At FREEDOM, Fraud Prevention is the reference sector internally and externally on all security topics for transactions within its ecosystem. It ensures the security of users' operations through the application of tools, predictive-analytical models, and innovative technologies. It is one of the company's areas that allows taking risks and accelerating growth.
As a new member of the FREEDOM Fraud Prevention team, you have been allocated to your first data science project, congratulations!
For this project, the Analytics team has already extracted a sample of transactions that have been labeled as Fraud (fraud column with a value equal to 1) or Non-Fraud (fraud column with a value equal to 0). They also included the scores from an existing fraud predictive model in production (score column).

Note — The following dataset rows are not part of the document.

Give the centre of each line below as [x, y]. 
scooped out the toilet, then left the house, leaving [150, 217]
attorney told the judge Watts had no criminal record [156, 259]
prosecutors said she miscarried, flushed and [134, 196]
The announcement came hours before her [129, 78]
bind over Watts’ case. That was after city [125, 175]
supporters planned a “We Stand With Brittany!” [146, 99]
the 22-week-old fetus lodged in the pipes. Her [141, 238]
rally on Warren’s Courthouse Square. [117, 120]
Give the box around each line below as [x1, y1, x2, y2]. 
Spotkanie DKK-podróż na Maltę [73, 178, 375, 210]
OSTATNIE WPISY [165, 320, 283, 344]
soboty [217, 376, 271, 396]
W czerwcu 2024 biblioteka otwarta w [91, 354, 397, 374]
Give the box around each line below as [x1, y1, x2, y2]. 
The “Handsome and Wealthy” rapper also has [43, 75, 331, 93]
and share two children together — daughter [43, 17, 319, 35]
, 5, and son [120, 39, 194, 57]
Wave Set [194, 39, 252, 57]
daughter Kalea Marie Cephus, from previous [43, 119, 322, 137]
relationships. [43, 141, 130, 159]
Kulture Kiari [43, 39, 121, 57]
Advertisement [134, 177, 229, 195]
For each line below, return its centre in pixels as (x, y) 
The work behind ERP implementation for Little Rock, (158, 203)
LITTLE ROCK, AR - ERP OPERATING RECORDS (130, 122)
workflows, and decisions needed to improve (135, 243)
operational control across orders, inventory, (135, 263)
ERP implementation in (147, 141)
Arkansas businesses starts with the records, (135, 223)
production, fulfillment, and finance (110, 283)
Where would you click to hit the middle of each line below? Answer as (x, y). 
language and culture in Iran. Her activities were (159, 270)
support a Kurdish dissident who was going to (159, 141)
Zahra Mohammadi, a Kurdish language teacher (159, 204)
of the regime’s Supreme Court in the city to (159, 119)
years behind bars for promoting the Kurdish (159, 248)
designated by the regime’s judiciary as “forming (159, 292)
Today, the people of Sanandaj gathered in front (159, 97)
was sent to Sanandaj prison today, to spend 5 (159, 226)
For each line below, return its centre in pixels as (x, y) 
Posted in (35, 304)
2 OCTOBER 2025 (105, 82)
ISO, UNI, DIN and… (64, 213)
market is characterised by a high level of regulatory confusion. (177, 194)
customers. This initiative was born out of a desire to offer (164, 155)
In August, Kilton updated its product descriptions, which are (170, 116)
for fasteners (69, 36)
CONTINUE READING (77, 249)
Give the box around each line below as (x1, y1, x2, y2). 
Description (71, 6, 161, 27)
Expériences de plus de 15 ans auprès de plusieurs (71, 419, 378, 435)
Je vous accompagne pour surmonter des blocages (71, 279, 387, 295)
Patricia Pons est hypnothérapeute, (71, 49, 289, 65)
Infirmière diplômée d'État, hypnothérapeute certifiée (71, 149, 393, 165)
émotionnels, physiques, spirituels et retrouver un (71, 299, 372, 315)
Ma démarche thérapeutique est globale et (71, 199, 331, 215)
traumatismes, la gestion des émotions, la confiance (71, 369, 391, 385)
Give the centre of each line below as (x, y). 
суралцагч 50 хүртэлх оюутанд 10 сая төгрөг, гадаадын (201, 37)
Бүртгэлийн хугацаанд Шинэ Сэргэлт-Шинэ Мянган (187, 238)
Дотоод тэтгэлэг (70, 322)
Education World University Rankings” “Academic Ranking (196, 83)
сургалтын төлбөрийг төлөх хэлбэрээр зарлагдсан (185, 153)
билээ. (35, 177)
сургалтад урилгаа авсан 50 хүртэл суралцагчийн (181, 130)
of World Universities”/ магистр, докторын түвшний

**Your main objectives in this project are:**
1. *Establish the baseline*: for this, it is necessary to evaluate the performance of the current machine learning model that is in production.
    - What is the predictive performance of the model? Which metrics are most appropriate for this analysis and why?
2. *Train new machine learning model(s) for fraud prediction*: those are going to be assessed as candidates to replace the current one.
   - You are free to generate new features if appropriate, and include any technique or analysis you believe suits the case. 
    - Specify the techniques and algorithms used for both: data preprocessing stage, and and to train the new model(s)? Comment on your decisions.
    - Explicitly compare the new model(s) you trained with the current model in terms of predictive performance?
3. *Business metrics and decision making based on models*: define a cutoff point to reject transactions based on the output of the model
Consider that FREEDOM's commission rate is 5% on the value of a correctly approved payment (monto column), and for each approved fraudulent transaction we lose 100% of the payment value. The cutoff point should maximize FREEDOM's profit based on this definition.

**Deliverables**:
- Jupyter notebook properly commented and submitted.
Requisites:
The notebook must be self contained, including the solutions, visualizations, and decisions made during the resolution of the case. 
Generate appropriate figures/graphs, use markdown annotations, and explain the necessary inferences. 
Any person should be able to read the notebook and understand each of the development stages and the reasoning behind them. You will be also evaluated based on the clarity, effective visualizations, and story telling of your analysis and modeling process.

**Files**:
- `meli_fraud_prevention_case.ipynb`: Python notebook containing the case description and information on how to install packages and read the dataset to be used.
- `fraud_dataset_v2.csv`: accessible at https://limewire.com/d/c4a2438f-b41d-40ee-955a-6d0b180b1a2d#mPBNISG8nbrYtdavEhExOXhEPrT0ls8QaOwfFkjyaG8
  
**Other instructions:**
- Feel free to create and use other files (folders, notebooks, scripts, etc.).
- When you are done, create a zip file with all your resources (all files required to run and understand your solution) and send us in reply to your email.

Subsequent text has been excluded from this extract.